Each line in the material below, starting at the one that contains "Pruebas de hardware [142, 118]" and ending at the one that contains "Le choix d’une", should be repeated exactly; the pictures should not.

======== DATA PROVIDED

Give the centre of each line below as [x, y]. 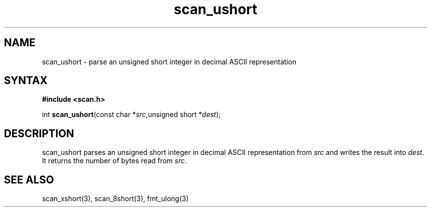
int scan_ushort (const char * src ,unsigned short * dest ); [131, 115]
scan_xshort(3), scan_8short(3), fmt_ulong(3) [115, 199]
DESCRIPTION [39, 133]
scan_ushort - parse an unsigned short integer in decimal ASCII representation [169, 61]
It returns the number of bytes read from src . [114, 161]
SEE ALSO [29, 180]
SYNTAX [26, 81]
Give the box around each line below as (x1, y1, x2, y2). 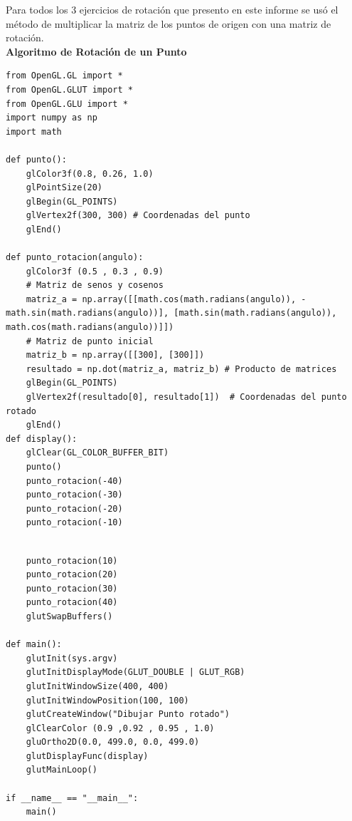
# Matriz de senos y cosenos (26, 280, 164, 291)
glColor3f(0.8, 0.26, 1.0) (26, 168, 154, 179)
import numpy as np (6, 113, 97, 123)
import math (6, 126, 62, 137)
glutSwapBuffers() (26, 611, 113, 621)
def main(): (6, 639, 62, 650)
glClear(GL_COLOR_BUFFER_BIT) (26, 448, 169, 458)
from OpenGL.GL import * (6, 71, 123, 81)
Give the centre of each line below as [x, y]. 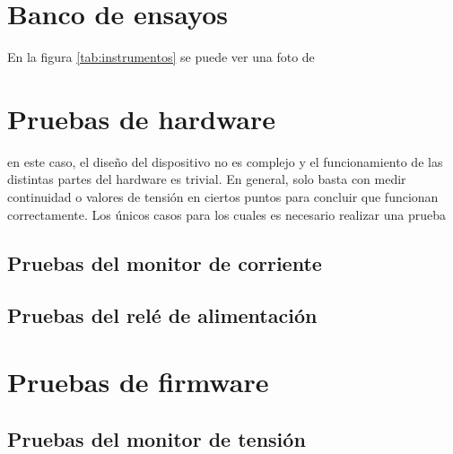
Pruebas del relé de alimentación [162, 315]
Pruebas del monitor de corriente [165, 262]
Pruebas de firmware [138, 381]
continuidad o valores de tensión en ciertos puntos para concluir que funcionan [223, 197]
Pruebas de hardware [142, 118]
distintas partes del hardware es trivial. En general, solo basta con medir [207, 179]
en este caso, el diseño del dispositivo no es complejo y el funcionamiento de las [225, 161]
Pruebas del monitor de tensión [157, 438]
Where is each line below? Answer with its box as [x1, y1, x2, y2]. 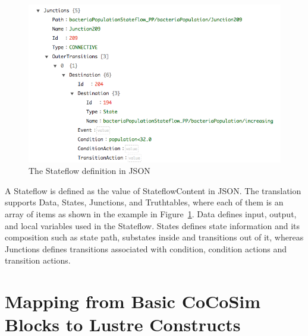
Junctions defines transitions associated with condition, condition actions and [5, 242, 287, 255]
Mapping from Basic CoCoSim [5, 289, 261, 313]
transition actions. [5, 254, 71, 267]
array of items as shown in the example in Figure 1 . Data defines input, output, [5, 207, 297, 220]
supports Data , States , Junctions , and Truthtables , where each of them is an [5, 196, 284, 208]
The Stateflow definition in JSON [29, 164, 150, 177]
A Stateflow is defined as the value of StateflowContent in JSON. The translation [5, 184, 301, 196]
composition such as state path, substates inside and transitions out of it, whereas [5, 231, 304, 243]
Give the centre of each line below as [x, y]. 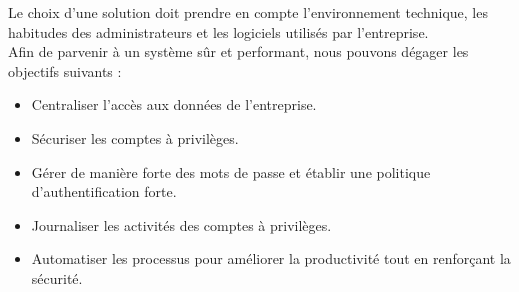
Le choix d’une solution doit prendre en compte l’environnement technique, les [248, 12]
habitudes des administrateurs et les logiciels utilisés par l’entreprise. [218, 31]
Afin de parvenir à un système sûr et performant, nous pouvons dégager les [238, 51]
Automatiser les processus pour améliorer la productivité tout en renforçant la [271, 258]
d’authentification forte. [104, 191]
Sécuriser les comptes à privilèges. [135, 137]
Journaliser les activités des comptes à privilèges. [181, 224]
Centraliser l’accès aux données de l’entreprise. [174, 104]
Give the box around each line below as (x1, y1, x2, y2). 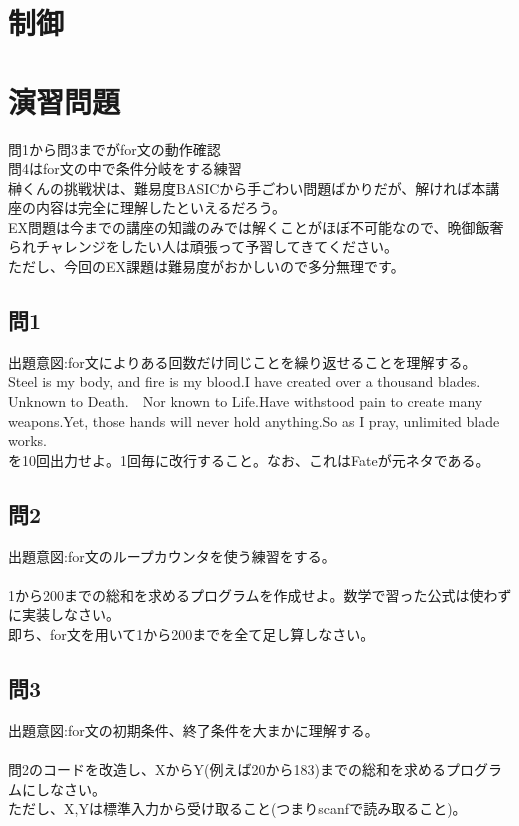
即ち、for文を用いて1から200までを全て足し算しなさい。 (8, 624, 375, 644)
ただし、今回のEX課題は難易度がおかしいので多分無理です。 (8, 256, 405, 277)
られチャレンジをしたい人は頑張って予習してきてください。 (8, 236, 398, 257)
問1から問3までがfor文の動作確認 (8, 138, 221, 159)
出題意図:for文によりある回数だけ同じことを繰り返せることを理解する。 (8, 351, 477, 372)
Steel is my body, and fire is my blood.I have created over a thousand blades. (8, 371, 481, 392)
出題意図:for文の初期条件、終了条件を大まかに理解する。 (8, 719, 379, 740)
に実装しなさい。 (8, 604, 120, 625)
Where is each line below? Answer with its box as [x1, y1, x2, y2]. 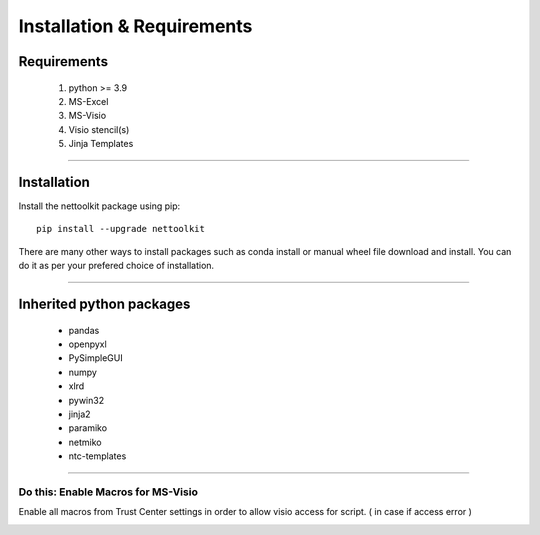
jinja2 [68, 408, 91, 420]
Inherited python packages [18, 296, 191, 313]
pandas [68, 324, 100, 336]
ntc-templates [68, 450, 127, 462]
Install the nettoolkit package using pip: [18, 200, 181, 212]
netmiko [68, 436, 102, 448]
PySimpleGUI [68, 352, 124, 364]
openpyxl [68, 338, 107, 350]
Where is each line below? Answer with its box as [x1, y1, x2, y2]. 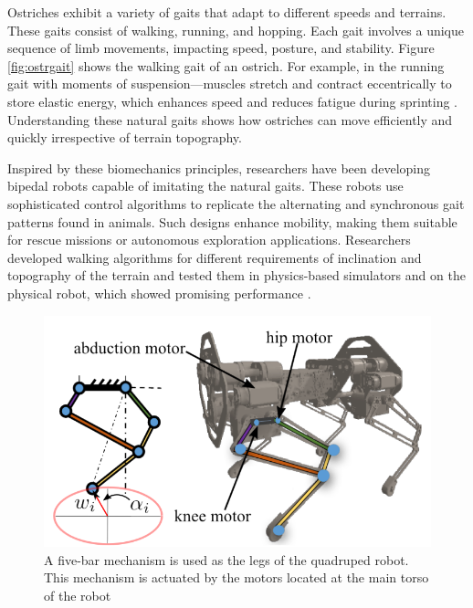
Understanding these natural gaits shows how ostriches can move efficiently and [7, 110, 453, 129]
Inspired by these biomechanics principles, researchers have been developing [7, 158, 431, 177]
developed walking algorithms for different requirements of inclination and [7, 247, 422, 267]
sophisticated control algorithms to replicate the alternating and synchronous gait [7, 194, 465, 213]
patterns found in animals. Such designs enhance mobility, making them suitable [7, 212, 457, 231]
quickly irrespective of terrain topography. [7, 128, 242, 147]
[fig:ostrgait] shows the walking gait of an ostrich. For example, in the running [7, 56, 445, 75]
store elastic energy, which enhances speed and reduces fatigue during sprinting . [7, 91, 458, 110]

================

**EXERCISE SOLUTION**
Pruebas de hardware [142, 118]
distintas partes del hardware es trivial. En general, solo basta con medir [207, 179]
en este caso, el diseño del dispositivo no es complejo y el funcionamiento de las [225, 161]
Pruebas del monitor de tensión [157, 438]
Where is each line below? Answer with its box as [x1, y1, x2, y2]. 
Junctions defines transitions associated with condition, condition actions and [5, 242, 287, 255]
Mapping from Basic CoCoSim [5, 289, 261, 313]
transition actions. [5, 254, 71, 267]
array of items as shown in the example in Figure 1 . Data defines input, output, [5, 207, 297, 220]
supports Data , States , Junctions , and Truthtables , where each of them is an [5, 196, 284, 208]
The Stateflow definition in JSON [29, 164, 150, 177]
A Stateflow is defined as the value of StateflowContent in JSON. The translation [5, 184, 301, 196]
composition such as state path, substates inside and transitions out of it, whereas [5, 231, 304, 243]
Give the centre of each line below as [x, y]. 
Le choix d’une solution doit prendre en compte l’environnement technique, les [248, 12]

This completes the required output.